The key to CCOR’s stability is its options holdings. Currently there are 5 calls and 5 puts, all with the S&P 500 as the underlying security. Importantly, both the calls and puts are “long” option positions. The calls are not covered calls.
This means that the options act more like long and short positions around the core stock portfolio. In a moderate-to-highly volatile market, the calls may go up enough to offset the loss on the puts, or vice-versa. The puts are “tail risk” protection for the total CCOR portfolio, while the calls act as a way to “put the pedal to the metal” and try to drive higher gains than the hedged stock portfolio can do on its own.
Strengths
Pound for pound, For someone like me, who is a self-proclaimed “tough grader” on ETFs and stocks, especially in the financial era we live in, I can’t deliver higher praise for an ETF. At least, none I’ve seen so far. But rest assured, looking for outstanding ETFs to write about and consider investing in myself is a full-time job for me.
I say this after managing money professionally for about 30 years, and researching, stress-testing, buying and selling hundreds of ETFs over that time. I’ve been researching ETFs since, well, since there were ETFs. So, what’s so special about CCOR?
The biggest reason I like CCOR is because it is the closest thing to how I have managed money professional for about the past 20 years. During that time, the goal has always been simple, though challenging. Namely, to achieve:
1. Avoidance of big losses (ABL). “Big” varies by investor, but for me and for the investors I managed money for before selling my practice in 2020, that typically meant that in a given 12-month period, the goal was to keep the maximum loss to as close to 5% as possible, or 10% in an “Armageddon” type of market.
2. Make as much as you possibly can.
3. ABL comes first!
The goal has been to replace what bonds used to do but no longer do for investors, with the same confidence behind it. The nature of bond investing has changed for a while, at least. And the stock market is not helping. That should prompt many investors to look for other ways to allocate. That’s why I focus my ETF coverage on a mix of long, inverse and cash-like ETFs. Then, there are some, like CCOR, that provide a lot of that in one neat ETF package.
Weaknesses
The basic tenet of investing is, take more risk to get more return. That is not true in mixed market cycles. However, you can see that CCOR’s tight risk-management process will put it well behind the S&P 500 Index in sustained up markets.
Opportunities
However, that is not what we have currently, and no one knows when we will again. As that chart above shows, the past 5 years have seen CCOR produce a steady path of returns, while a 60/40 “balanced” ETF rocketed higher, then fell back to earth, with CCOR ultimately outperforming by a wide margin. And, as compared to the standard bond market benchmark, it is simply no contest. So until rates are crashing lower at the same time stocks are rising, CCOR would seem to offer a superior risk-adjusted method of doing what “balanced” strategies did for so long.
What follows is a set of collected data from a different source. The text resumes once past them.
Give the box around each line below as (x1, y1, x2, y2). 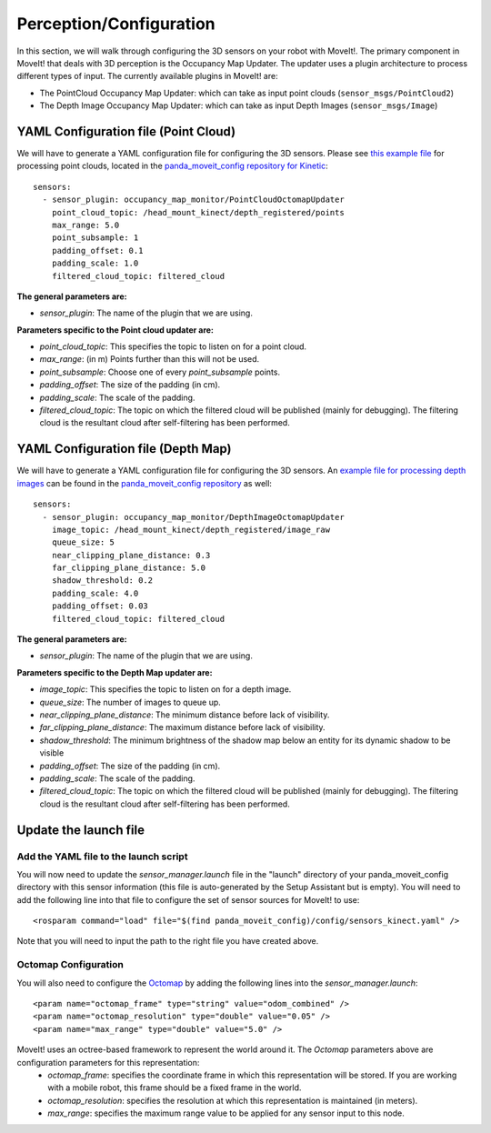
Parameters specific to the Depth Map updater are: (16, 667, 213, 677)
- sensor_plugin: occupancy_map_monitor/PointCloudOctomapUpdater (42, 195, 345, 205)
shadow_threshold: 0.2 (51, 576, 154, 586)
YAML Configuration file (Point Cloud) (16, 124, 236, 139)
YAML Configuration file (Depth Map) (16, 441, 232, 456)
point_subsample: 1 (51, 233, 139, 243)
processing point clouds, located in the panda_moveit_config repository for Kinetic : (16, 160, 329, 172)
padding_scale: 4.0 (51, 587, 139, 598)
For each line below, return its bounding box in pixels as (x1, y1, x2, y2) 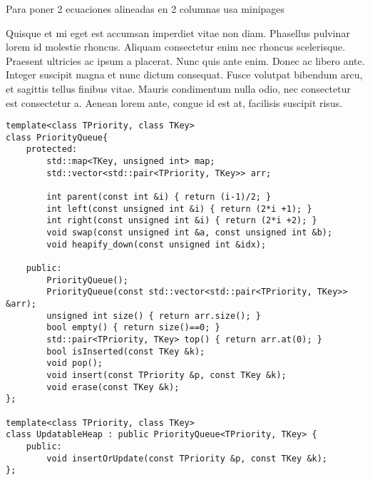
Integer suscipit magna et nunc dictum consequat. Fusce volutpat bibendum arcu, (6, 67, 363, 82)
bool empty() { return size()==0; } (46, 322, 220, 333)
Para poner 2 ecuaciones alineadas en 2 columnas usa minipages (6, 1, 285, 16)
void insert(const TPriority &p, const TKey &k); (46, 369, 287, 380)
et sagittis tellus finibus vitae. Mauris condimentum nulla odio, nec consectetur (6, 81, 351, 96)
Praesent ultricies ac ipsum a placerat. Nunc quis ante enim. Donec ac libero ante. (6, 53, 365, 68)
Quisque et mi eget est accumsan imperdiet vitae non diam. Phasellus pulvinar (6, 25, 350, 40)
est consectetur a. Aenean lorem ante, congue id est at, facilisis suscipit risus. (6, 95, 343, 110)
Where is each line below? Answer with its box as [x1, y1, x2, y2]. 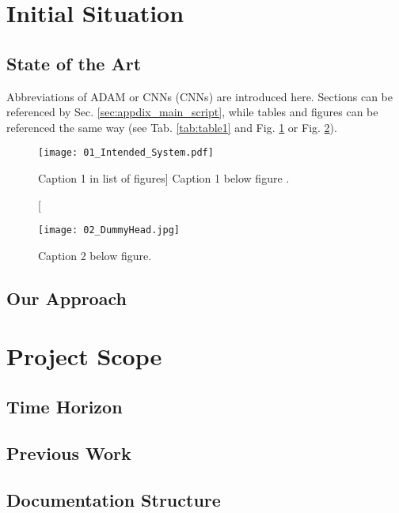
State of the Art [6, 51, 142, 75]
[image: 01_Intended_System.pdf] [38, 147, 214, 159]
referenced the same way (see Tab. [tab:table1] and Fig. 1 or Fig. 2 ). [6, 119, 337, 135]
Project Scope [6, 340, 162, 372]
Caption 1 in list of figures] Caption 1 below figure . [38, 170, 290, 187]
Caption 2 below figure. [38, 247, 152, 263]
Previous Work [6, 440, 131, 465]
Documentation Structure [6, 487, 221, 511]
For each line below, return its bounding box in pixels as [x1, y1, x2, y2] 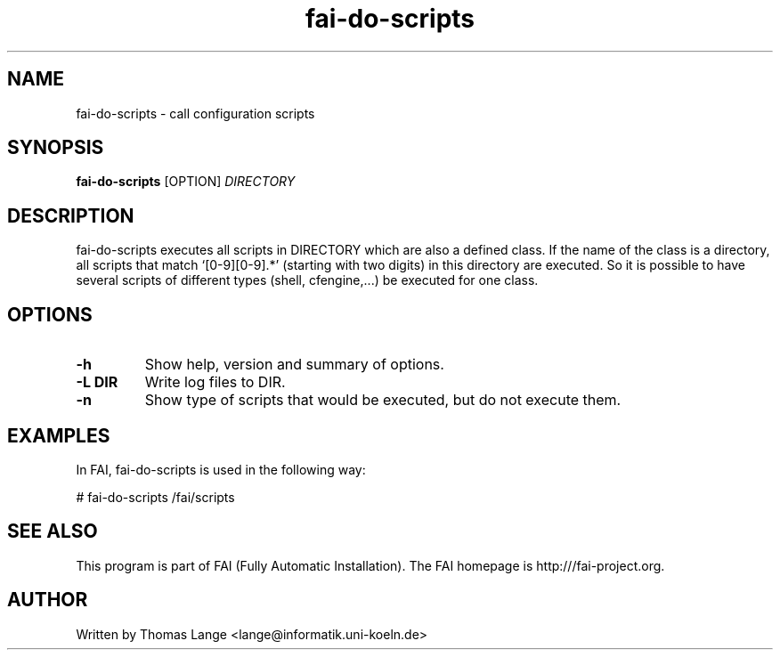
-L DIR [76, 373, 118, 392]
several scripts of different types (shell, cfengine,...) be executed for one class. [76, 272, 539, 288]
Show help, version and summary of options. [144, 355, 444, 374]
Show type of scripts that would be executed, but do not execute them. [144, 391, 622, 410]
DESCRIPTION [7, 204, 134, 227]
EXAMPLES [7, 424, 110, 447]
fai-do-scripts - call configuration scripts [76, 105, 315, 121]
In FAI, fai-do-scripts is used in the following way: [76, 461, 366, 477]

That is at the “Core” (pun intended) of my very favorable opinion here.
The stress-test I apply to any ETF’s past performance is something I think most serious investors would appreciate: I look at every 1-year return period, to see its best and worst, and everything in between. Here’s what that looks like for CCOR.
That is a return range over any 1-year period of between +14% and -3%. When I ran these years ago, before 2018, they were less meaningful than they are today. That’s because the equity and fixed income markets had not been stress-tested. Since that time, we’ve had at least 3 key stress tests.
There was the quick dip in late 2018 (which I likened to the current climate in this article) 2018 vs 2022 Article By MII
Then we had the 2020 debacle: 5 weeks, 33% drop in the S&P 500, albeit with a lightning-fast recovery.
Most recently we had the entirely of 2022. This time, we could stress-test any ETF in a headwind for both stocks and bonds.
In each period, CCOR has not only survived, but thrived.
CCOR is one if the least-followed ETFs in the entire Seeking Alpha coverage universe. It should not be. Thus, my reporting on it here for the first time since its 2017 debut, and feeling I understand its approach as well as any outsider could, makes this a unique ETF profile among a sea of mediocre or downright dangerous funds.
Threats
As is often the case, when I write about the “threat” of an ETF, I am often referring to the threat that investors will misuse it, and not see it for what it is. In the case of CCOR, the “risk” is predominantly that it is not likely to deliver a gigantic return in an uber-bullish stock market environment. The put option positions cap the upside. This is not to a specific upper level, but the fact is, put option exposure is a drag on returns in up markets, just as call options and stocks are a drag on what the puts do in down markets.
Investing is a constant tradeoff if your objective is to pursue a steadier ride in an era where the nature of markets makes that darn near impossible. Just be clear that in the next roaring bull market, if investors want to grab a big piece of that bull, they’ll need some un-hedged equity exposure to get there.
The other threat is a period of extremely low volatility. This can cause the put and call options to erode in value.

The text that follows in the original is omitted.